Problem »
In the listing that follows, how many lines include the string "room"? Reply with only the number.

Data for this task »
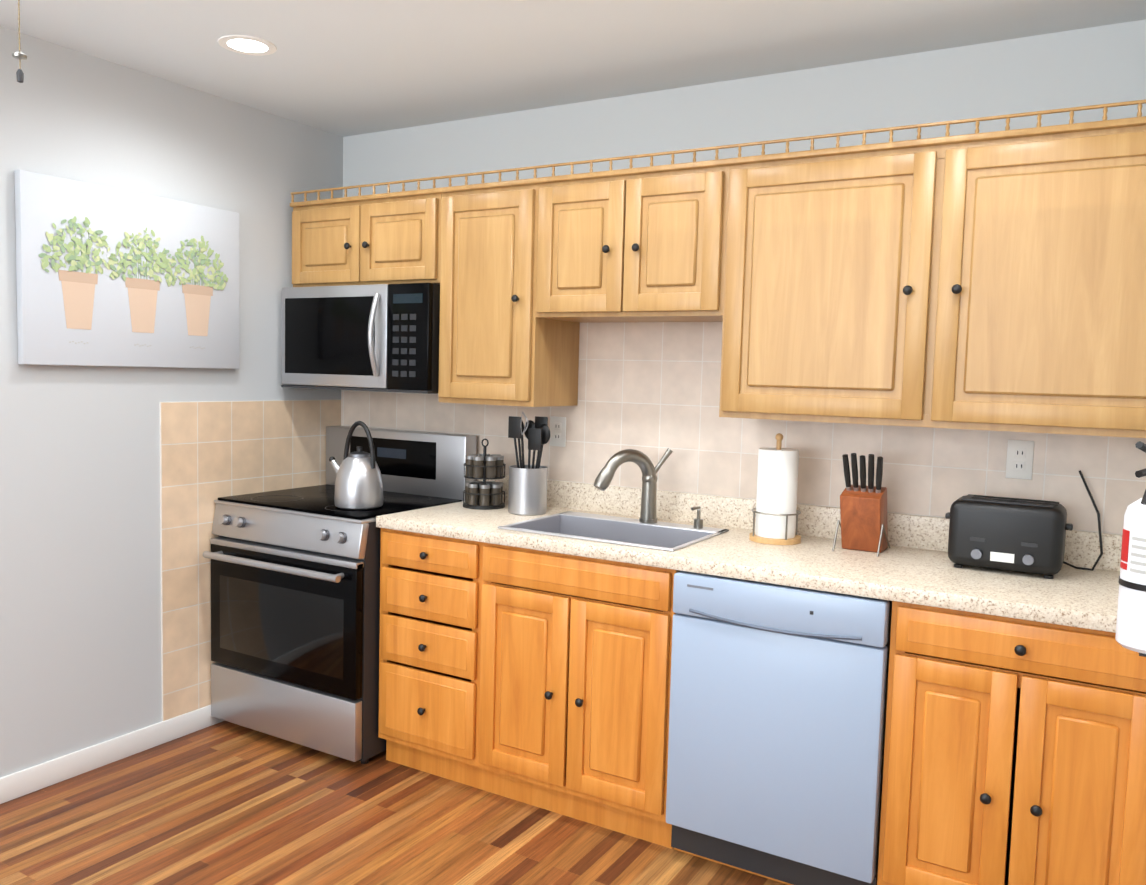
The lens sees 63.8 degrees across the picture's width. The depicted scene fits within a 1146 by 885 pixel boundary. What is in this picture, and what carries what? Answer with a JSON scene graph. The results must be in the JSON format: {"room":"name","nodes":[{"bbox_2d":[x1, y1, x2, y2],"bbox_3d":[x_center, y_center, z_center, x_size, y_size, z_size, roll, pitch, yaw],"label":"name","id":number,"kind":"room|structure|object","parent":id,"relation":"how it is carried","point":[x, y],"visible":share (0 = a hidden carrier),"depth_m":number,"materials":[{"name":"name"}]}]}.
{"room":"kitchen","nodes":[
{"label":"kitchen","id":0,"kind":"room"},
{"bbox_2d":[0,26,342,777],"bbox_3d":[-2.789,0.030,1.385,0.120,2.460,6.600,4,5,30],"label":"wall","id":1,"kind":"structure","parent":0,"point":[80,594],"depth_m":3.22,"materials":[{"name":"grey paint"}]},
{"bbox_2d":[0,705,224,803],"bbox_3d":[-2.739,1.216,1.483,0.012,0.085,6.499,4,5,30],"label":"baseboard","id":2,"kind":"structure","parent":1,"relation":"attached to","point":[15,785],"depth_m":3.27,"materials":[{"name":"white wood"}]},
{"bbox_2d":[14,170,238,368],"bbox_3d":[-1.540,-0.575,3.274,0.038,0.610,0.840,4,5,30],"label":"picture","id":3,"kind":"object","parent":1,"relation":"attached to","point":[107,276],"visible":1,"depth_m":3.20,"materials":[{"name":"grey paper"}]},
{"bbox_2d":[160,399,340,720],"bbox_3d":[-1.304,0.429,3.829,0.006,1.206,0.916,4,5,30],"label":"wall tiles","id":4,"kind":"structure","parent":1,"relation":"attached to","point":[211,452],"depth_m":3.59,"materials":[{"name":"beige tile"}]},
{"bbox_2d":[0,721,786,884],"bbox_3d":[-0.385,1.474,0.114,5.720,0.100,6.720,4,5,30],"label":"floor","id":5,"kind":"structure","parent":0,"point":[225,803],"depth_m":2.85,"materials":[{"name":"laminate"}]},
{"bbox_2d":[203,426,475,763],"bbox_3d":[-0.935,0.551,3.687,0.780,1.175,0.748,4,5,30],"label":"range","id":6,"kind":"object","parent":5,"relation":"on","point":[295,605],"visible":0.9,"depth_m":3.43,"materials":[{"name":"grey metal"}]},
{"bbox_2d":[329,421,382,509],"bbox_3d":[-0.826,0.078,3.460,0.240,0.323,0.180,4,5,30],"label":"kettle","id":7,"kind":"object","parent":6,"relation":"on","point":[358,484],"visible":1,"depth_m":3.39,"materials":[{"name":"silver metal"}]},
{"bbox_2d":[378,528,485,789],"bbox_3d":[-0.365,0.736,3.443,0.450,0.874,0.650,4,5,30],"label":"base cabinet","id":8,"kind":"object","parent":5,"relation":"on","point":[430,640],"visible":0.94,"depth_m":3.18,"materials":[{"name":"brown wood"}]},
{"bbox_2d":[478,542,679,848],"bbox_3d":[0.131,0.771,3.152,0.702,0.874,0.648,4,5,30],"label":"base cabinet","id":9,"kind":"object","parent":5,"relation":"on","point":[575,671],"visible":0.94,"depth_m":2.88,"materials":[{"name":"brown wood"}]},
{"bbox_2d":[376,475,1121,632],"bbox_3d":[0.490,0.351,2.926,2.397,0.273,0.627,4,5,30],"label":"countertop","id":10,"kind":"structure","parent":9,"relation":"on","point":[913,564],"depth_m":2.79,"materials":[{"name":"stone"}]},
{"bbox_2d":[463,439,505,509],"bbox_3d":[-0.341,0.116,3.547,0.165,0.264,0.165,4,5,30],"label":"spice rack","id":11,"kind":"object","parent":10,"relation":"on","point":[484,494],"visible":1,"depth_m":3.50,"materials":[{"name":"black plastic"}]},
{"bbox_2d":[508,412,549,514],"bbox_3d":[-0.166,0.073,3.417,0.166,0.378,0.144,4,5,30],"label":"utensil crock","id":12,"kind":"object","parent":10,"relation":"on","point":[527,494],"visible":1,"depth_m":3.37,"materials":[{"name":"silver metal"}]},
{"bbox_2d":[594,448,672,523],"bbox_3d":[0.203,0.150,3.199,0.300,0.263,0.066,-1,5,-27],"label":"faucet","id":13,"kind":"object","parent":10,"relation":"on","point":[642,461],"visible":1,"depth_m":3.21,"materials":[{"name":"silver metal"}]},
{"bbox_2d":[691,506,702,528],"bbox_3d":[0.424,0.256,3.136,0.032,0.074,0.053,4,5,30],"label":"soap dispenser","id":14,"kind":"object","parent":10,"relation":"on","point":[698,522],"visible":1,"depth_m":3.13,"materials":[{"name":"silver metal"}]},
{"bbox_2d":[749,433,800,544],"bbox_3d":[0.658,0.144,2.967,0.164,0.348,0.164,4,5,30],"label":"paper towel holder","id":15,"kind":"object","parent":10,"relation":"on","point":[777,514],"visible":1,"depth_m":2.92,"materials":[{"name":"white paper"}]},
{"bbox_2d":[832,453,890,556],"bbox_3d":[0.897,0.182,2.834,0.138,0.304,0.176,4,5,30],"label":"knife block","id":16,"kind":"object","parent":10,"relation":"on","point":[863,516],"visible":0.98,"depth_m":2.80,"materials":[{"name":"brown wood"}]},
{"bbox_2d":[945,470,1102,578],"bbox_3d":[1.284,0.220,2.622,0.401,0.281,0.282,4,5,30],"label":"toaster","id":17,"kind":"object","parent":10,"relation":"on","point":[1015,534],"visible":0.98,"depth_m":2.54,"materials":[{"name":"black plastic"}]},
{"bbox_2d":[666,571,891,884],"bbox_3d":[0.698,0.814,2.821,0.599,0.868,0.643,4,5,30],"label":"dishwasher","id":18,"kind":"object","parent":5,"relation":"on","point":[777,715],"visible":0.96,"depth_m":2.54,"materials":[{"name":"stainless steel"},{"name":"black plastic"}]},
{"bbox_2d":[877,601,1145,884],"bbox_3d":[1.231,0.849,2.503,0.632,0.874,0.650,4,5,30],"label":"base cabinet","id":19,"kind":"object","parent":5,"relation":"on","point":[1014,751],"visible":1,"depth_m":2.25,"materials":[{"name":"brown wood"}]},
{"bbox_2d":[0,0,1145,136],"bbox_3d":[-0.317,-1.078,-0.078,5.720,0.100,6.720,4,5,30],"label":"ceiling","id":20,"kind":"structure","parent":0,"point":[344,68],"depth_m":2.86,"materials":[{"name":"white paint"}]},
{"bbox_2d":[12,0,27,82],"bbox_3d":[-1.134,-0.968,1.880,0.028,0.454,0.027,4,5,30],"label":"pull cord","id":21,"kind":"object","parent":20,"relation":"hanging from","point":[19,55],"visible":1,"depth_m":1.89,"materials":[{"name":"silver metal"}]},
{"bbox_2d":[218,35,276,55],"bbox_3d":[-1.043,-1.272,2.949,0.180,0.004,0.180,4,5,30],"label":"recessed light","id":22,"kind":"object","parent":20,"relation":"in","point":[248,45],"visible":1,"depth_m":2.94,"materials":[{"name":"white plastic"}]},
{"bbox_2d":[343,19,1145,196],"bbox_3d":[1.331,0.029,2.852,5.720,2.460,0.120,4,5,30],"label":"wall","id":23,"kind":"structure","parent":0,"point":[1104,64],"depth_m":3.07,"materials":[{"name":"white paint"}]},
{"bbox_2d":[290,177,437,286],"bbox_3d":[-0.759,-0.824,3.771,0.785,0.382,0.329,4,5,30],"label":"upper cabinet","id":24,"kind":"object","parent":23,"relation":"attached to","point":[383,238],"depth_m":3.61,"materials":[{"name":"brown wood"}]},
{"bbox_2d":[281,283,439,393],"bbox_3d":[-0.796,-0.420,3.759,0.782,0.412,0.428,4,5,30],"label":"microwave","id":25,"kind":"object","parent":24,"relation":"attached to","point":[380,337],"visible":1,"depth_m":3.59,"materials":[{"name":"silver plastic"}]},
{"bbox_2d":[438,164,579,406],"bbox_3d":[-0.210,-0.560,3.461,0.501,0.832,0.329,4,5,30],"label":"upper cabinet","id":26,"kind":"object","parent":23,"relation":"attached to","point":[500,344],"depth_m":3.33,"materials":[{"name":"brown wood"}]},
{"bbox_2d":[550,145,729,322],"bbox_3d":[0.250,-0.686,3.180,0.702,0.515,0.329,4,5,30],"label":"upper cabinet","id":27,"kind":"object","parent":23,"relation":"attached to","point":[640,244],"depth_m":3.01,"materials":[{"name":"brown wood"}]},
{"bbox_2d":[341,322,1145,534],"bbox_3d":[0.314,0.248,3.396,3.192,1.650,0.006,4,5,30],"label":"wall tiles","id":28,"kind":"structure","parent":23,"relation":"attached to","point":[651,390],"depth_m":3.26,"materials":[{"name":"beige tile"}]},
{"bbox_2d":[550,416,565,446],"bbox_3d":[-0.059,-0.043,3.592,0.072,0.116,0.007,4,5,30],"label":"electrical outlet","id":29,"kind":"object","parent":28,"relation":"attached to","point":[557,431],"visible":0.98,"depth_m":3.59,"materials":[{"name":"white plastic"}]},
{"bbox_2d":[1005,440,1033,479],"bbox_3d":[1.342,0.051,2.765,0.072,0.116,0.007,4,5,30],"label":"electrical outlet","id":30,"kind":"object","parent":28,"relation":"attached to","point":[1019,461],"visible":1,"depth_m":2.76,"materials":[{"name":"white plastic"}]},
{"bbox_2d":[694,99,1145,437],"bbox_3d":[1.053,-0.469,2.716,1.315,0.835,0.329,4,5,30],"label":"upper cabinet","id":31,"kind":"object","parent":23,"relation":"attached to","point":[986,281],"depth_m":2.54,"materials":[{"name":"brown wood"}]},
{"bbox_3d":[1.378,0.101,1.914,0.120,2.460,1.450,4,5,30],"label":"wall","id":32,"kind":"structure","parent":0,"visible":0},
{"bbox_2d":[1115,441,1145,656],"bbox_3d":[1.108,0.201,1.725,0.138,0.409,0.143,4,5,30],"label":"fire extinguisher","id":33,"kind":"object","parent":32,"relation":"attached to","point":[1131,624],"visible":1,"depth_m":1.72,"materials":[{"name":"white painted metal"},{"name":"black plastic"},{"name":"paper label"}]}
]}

Written response »
3